A sideways look at economics

As a boardgame enthusiast, a global pandemic is the worst case scenario. Sitting inside for hours around a board with friends all touching the same cards, tokens and dice is surely one of the easiest ways to transmit a virus — something that the UK government belatedly highlighted back in November last year. I discounted their suggestion of running a quiz instead as sooooooo April 2020, which left me and other board game fans with a handful of options. I made some use of online alternatives, many of which have been great, but the only way to get the full experience was to play with the other people in my lockdown household. That meant my parents and brother, but left me with a problem: their reluctance to learn any new games. And the only game that they already knew how to play was Monopoly. As the only trained economist in the family there was a pressure to do well, something Andrea explored in last week’s TFiF. But there remains another issue: in my opinion Monopoly is a bad boardgame.

There are two fundamental flaws to Monopoly: 1) it lacks good boardgame mechanics that reward diverging strategies; and 2) it is a terrible model of an economy.
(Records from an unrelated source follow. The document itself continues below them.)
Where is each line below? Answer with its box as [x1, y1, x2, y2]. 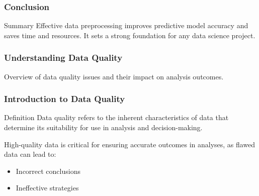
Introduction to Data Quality [4, 92, 125, 105]
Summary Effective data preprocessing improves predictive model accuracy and [4, 20, 248, 31]
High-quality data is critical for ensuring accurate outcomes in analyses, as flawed [4, 139, 255, 149]
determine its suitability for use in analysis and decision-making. [4, 122, 203, 133]
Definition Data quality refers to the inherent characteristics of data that [4, 112, 229, 123]
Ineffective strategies [16, 182, 79, 193]
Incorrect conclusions [16, 165, 80, 176]
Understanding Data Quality [4, 51, 123, 64]
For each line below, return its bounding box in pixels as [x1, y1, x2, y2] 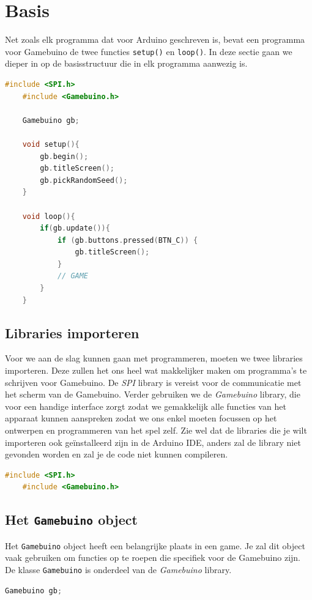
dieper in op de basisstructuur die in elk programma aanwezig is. [5, 57, 248, 70]
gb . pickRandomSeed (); [40, 176, 128, 185]
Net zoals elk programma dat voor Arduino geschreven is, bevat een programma [5, 33, 305, 46]
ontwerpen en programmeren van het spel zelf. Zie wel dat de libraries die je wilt [5, 424, 307, 437]
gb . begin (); [40, 152, 89, 161]
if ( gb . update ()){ [40, 224, 110, 233]
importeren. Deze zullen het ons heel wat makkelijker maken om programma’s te [5, 364, 307, 377]
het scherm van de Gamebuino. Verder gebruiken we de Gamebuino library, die [5, 388, 300, 401]
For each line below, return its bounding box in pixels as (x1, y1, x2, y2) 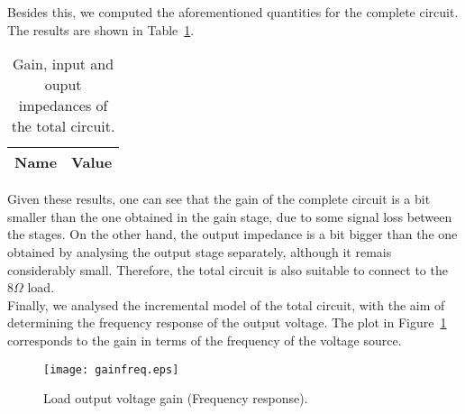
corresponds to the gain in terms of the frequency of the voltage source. (7, 330, 402, 349)
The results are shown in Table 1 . (7, 20, 195, 39)
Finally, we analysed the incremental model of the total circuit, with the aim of (7, 295, 445, 314)
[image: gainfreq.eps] (43, 363, 179, 376)
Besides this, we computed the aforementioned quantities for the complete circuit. (7, 3, 459, 21)
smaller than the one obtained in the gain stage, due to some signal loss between (7, 207, 452, 225)
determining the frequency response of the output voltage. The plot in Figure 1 (7, 313, 447, 332)
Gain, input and (13, 53, 114, 75)
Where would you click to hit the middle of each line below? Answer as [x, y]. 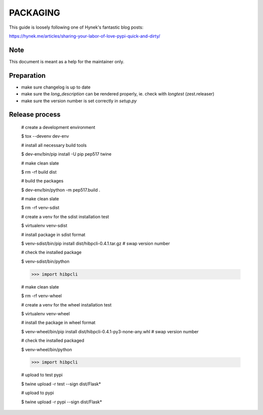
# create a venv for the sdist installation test [65, 217]
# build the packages [42, 181]
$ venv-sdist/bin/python [46, 261]
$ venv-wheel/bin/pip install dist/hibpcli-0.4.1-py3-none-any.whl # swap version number [110, 331]
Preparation [27, 75]
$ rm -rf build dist [39, 172]
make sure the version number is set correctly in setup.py [79, 101]
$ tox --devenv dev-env [45, 136]
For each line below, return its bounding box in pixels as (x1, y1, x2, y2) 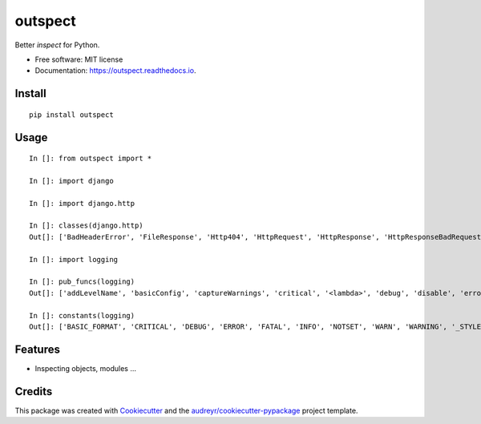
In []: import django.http (29, 199, 135, 208)
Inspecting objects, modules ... (34, 363, 136, 373)
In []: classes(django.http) (29, 221, 143, 230)
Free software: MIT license (34, 55, 123, 64)
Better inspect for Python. (14, 40, 100, 50)
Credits (14, 385, 53, 398)
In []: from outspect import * (29, 154, 152, 164)
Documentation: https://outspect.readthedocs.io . (34, 66, 196, 75)

But I have some ideas which I hope can kill both birds with one stone.

The problem with Monopoly strategy is that there is only one optimal approach, and if all players are playing optimally the winner will be chosen by the outcome of dice rolls alone. To summarise that strategy: buy up property as early as possible, aiming to collect high powered sets and develop them as soon as you can. Train stations are good early game income generators, but avoid the utilities. As for which sets to aim for, all sets orange and above are good as the chart below shows. In the early game with properties still unpurchased, pay your way out jail as quickly as possible to keep circulating round the board, but change that approach once all properties have been picked up to reduce the chances of being forced to pay rent to your opponents.

Make monopoly great again - this chart shows how to turn the screw on your opponents

My first idea to improve the game is to introduce variation in asset values over time by adding a deck of ‘economic climate’ cards which lists out in absolute terms how the value of each property set, and its associated rental incomes, will change while the card is active. After each player has had 5 turns to roll the dice, draw a card and place it on the centre of the board. These cards could have names and depict different economic scenarios. Perhaps there could be a boom in value for one particular property set, or an extreme weather event which pushes up the rent paid to the utility companies, or maybe a pandemic-driven recession which slashes the value of all commercial property. Then after another 5 turns each, draw a new card to a replace the previous scenario.
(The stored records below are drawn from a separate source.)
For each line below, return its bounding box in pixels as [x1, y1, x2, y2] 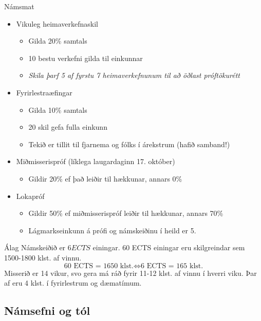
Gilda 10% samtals [28, 104, 87, 115]
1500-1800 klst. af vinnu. [4, 252, 82, 263]
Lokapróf [16, 190, 45, 201]
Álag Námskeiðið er [4, 242, 66, 253]
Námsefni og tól [4, 303, 90, 318]
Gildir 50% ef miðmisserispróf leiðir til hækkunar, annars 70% [28, 208, 223, 218]
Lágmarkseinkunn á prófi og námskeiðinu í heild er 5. [28, 225, 196, 235]
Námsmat [4, 1, 34, 11]
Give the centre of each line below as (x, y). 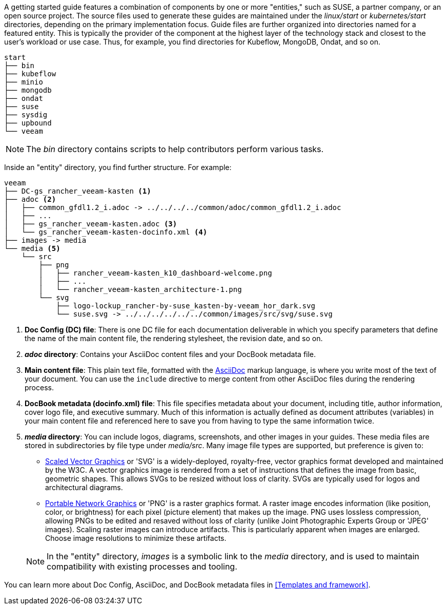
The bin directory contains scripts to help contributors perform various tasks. (175, 149)
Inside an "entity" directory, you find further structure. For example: (118, 167)
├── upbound (28, 123)
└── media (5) (32, 248)
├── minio (24, 82)
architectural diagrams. (84, 487)
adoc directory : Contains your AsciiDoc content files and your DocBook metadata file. (170, 354)
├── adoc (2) (30, 199)
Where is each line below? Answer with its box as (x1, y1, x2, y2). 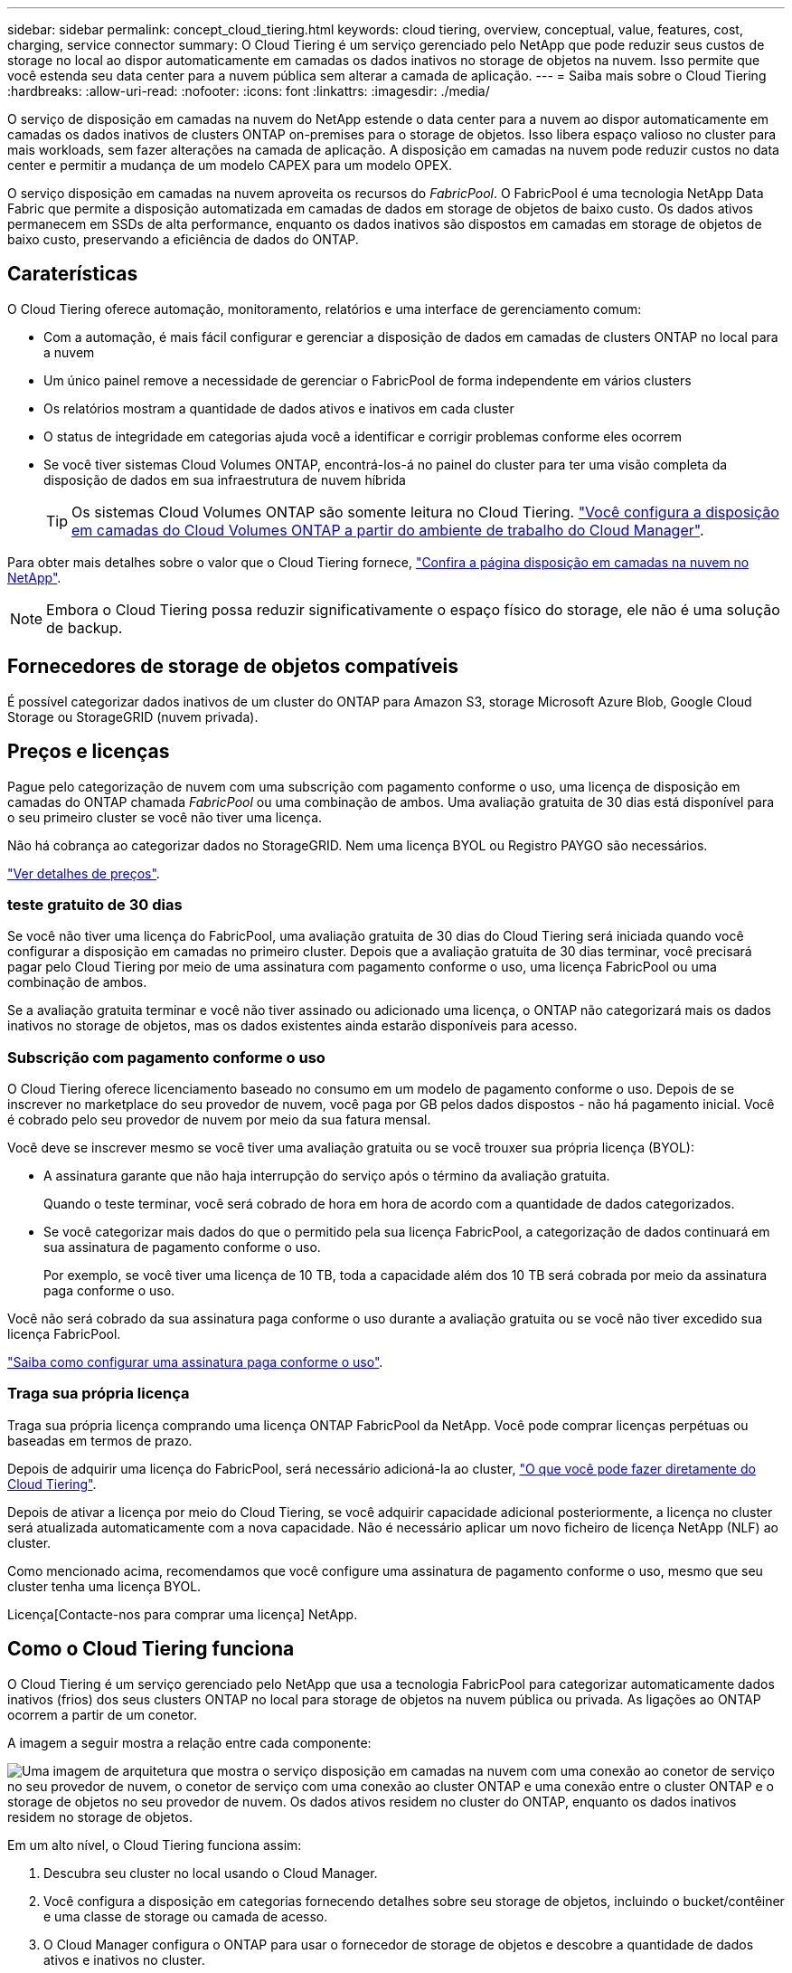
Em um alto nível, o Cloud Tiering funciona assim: (7, 1836, 302, 1853)
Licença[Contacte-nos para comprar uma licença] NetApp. (7, 1606, 358, 1622)
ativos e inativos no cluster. (43, 1951, 205, 1968)
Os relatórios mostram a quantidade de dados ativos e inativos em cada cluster (43, 400, 514, 416)
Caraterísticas (7, 262, 138, 286)
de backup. (46, 618, 123, 637)
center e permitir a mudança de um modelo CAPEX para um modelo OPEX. (7, 157, 452, 173)
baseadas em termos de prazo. (7, 1432, 193, 1448)

I feel this suggestion falls well within the line of adding an interesting new twist to the game while adding minimal complexity. The use of status-effect mechanics is a staple in boardgames, particularly in card games, and adds another layer to players’ strategic thought processes. Now you could have a viable strategy to buy up property when it is artificially low and sell when high, but could get caught out if a recession comes around.
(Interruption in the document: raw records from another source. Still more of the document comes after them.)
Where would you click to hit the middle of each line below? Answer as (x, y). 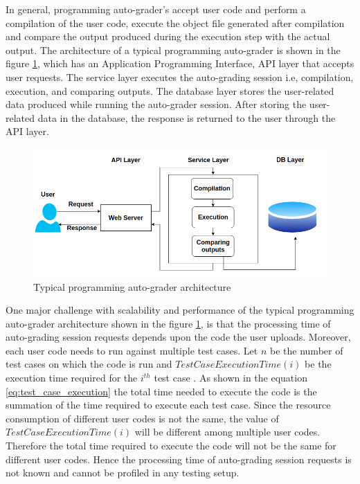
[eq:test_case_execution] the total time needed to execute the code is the (161, 391)
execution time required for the (72, 378)
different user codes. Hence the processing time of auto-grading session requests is (179, 459)
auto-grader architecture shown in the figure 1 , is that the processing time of (168, 323)
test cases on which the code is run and (89, 364)
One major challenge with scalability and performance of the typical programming (180, 310)
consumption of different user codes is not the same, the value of (142, 418)
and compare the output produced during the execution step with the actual (168, 36)
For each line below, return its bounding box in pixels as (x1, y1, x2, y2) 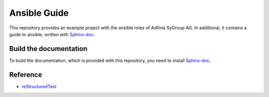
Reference (9, 70, 42, 79)
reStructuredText (21, 83, 57, 89)
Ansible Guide (9, 7, 69, 18)
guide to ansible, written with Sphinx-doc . (9, 31, 95, 37)
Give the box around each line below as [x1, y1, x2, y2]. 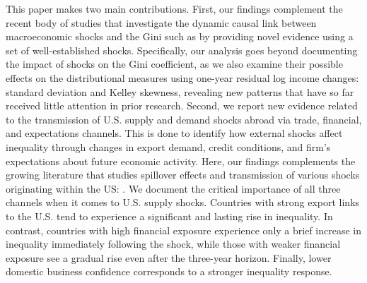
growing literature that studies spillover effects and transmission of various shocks [6, 167, 360, 182]
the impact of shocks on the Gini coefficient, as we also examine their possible [6, 56, 343, 71]
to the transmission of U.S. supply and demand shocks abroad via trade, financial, [6, 112, 362, 126]
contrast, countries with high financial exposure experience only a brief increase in [6, 222, 362, 237]
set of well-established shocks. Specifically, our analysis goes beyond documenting [6, 42, 358, 57]
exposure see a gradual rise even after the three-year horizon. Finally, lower [6, 250, 332, 265]
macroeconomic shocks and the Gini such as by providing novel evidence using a [6, 29, 354, 44]
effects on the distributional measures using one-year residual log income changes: [6, 70, 359, 85]
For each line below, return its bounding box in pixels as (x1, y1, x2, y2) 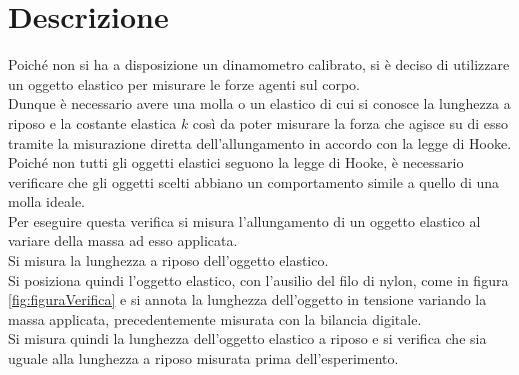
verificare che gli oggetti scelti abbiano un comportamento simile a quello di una (8, 171, 500, 192)
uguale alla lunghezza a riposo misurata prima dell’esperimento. (8, 348, 399, 369)
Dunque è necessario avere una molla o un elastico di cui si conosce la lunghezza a (8, 93, 511, 114)
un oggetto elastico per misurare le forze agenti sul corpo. (8, 73, 360, 94)
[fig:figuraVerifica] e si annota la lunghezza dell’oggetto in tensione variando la (8, 289, 487, 310)
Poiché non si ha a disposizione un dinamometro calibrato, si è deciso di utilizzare (8, 54, 510, 75)
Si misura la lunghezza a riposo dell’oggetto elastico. (8, 250, 329, 271)
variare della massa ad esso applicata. (8, 230, 238, 251)
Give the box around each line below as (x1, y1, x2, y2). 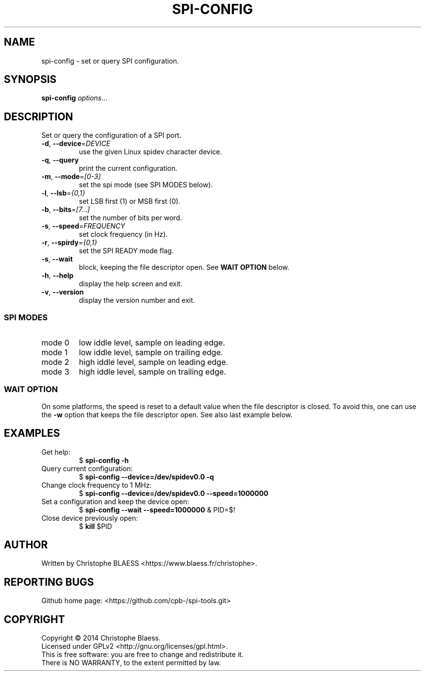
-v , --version (41, 288, 84, 296)
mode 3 (41, 367, 69, 377)
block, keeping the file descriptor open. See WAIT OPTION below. (79, 263, 290, 272)
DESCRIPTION (4, 110, 73, 123)
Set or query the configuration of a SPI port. (41, 131, 181, 140)
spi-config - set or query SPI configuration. (41, 56, 179, 65)
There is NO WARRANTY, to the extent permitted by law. (41, 659, 221, 667)
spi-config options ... (41, 94, 108, 102)
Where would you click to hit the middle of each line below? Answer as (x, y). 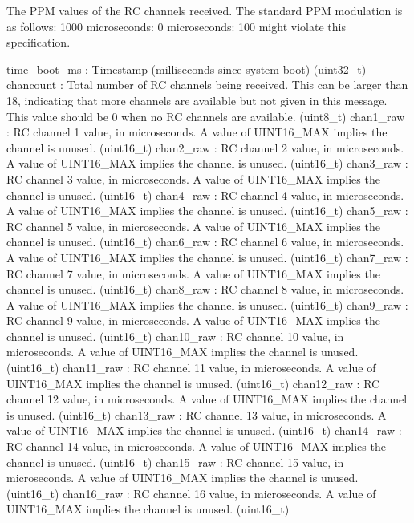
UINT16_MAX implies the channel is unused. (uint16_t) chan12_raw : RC (193, 383)
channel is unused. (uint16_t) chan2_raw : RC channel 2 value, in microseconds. (205, 147)
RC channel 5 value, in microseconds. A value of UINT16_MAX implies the (193, 226)
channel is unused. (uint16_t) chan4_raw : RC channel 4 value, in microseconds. (205, 195)
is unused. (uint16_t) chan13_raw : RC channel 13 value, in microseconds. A (197, 414)
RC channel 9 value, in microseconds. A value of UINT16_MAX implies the (193, 320)
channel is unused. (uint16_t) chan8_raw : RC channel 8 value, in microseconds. (205, 289)
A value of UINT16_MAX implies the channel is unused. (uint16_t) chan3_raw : (207, 163)
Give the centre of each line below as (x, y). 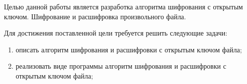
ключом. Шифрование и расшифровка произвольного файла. (95, 16)
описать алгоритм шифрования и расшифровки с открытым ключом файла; (129, 49)
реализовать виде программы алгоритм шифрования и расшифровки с (121, 66)
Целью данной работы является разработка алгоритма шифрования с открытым (123, 6)
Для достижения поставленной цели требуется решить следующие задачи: (116, 33)
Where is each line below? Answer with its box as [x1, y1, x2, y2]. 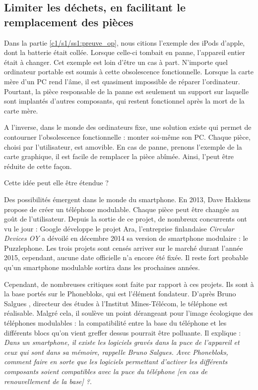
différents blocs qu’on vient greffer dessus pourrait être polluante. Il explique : [4, 327, 241, 337]
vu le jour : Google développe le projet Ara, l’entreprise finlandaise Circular [4, 223, 234, 233]
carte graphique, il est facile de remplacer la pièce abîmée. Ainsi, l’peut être [4, 151, 234, 162]
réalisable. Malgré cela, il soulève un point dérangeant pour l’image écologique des [4, 308, 254, 318]
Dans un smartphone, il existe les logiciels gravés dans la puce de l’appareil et [4, 337, 240, 347]
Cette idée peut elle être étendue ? [4, 177, 109, 188]
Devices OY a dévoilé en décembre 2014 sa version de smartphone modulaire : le [4, 233, 248, 243]
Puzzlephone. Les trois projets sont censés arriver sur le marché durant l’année [4, 242, 243, 253]

Another idea would be to have one person play as the bank, and allow them to introduce interest rates into the game. In the normal game, the bank is merely a facilitator and has no objectives of its own to achieve. That docile nature has also made it a target for thefts in previous games I’ve played, mainly from my brother. It is not new to have a central role in boardgames: for example, the ghost in Mysterium or the forensic scientist in Deception: Murder in Hong Kong. And the banker could have the objective of profit maximisation by facilitating the other players with loan and deposit products. Perhaps the game could do away with the existing mortgage mechanics, and instead allow the banker to set interest rates on secured and unsecured loans to the other players with deals made bilaterally. Imagine if, in a game with minimum six players, two players could play as competing bankers.

This suggestion treads closer to the limit of the trade-off between complexity and interesting game mechanics. Players would need to keep up an implied credit rating with the banker, who could use real profit maximisation strategies such as price discrimination. Now a player landing on a property with insufficient funds to purchase it could take out short-term credit, perhaps agreeing to repay within ten turns. Keeping track of compound interest and an array of products would be challenging, but not insurmountable. In 2007, Hasbro released Monopoly: Electronic Banking edition which didn’t have paper cash but instead gave each player a programmable credit card to keep track of their funds. Add a little bit of additional computing power to the card reader and it should be possible to keep track of deposits, loans, and interest. Or failing that, several boardgames have companion phone apps, such as XCOM: The Board Game, where the app acts as game master. A well designed app could help the banker keep track of their balance sheet and flow of funds.

And for my final and most complex suggestion: add in insurance products. In the base game, the only source of regular income is passing Go, something which can be cruelly taken away by landing on income tax in the same turn. Given the choice, a player could prefer guaranteed income from their property portfolio rather than depending on your opposition’s rolls. With limited options to diversify assets, the players could offer each other a credit default swap-like instrument, which collects a premium and pays out if the purchaser doesn’t receive a certain level of income from assets in a given number of tums. Whilst the added complexity may put some players off, it would be an interesting device to test the risk appetite of different players.

Having not play-tested any of these suggestions, who knows if they will work well in context? It would be interesting to test how these ideas would interact with each other, but imagine how useful a tool such a game would be for economics education. And if Hasbro is reading, feel free to reach out and we can talk about use of my new intellectual property.